4. Instalação e configuração do serviço isc-dhcp-server

Para que nosso sistema Linux forneça endereço IP aos clientes que se conectarem na rede Wi-Fi do Raspberry, tornando-os capazes de se comunicar, devemos instalar e configurar um serviço de DHCP Server. Um tradicional e robusto serviço para esse meio é o isc-dhcp-server. Instale-o com:

1
aptitude install isc-dhcp-server

Ao final da instalação pode aparecer umas mensagens de falhas e erros. Ignore-as. Está tudo bem, rsrs.

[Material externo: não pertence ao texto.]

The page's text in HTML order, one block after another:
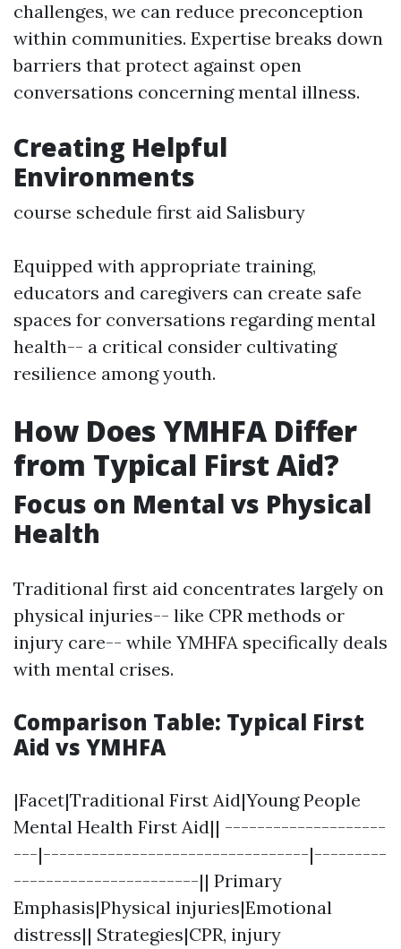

Antes de ir para principal arquivo de configuração do serviço, vamos configurar o arquivo /etc/default/isc-dhcp-server para que o isc-dhcp-server saiba em qual interface ele deverá trabalhar.

1
nano /etc/default/isc-dhcp-server

Na linha INTERFACESv4=””, entre as aspas coloque a interface Wi-Fi, wlan0, ficando:

INTERFACESv4=”wlan0″

E comente a linha INTERFACESv6=””, pois isso recomendado ao estar trabalhando somente com IPv4. Ficará:

INTERFACESv4=”wlan0″

#INTERFACESv6=””

Justamente por não estarmos configurando IPv6, devemos renomear o arquivo /etc/dhcp/dhcpd6.conf. Para isso, dê o comando:

1
mv /etc/dhcp/dhcpd6.conf /etc/dhcp/dhcpd6.conf.bak

Agora, como já feito anteriormente; por prevenção, copie o arquivo original de configuração com cp /etc/dhcp/dhcpd.conf /etc/dhcp/dhcpd.conf.bak. Para ficar mais fácil e claro, escreverei a seguir os únicos parâmetros que deverão ficar (“descomentados”) neste arquivo de configuração. Os demais, pode apagar ou comentar. Se quiser facilitar essa tarefa, apague o arquivo de configuração com rm /etc/dhcp/dhcpd.conf e crie o novamente com, por exemplo:

1
nano /etc/dhcp/dhcpd.conf

Os parâmetros deverão ser:

 1
 2
 3
 4
 5
 6
 7
 8
 9
10
11
12
13
14
default-lease-time 86400;
max-lease-time 604800;
db-time-format local;

ddns-update-style none;

authoritative;

subnet 192.168.2.0 netmask 255.255.255.0 {
  range 192.168.2.2 192.168.2.254;
  option routers 192.168.2.1;
  option broadcast-address 192.168.2.255;
  option domain-name-servers 1.1.1.1, 1.0.0.1;
}
Observação
Os servidores DNS definidos foram os da Cloudflare, 1.1.1.1 e 1.0.0.1. Caso prefira outro, como os do Google ou do seu provedor de internet, apenas substitua-os no arquivo no lugar do valores já citados do Cloudflare.

Para entender melhor os parâmetros de configuração do servidor DHCP, leia o manual man dhcpd.conf. Aliás, recomendo fortemente que se pesquise mais sobre possíveis configurações dessa ferramenta, pois aqui foi passado o básico do básico.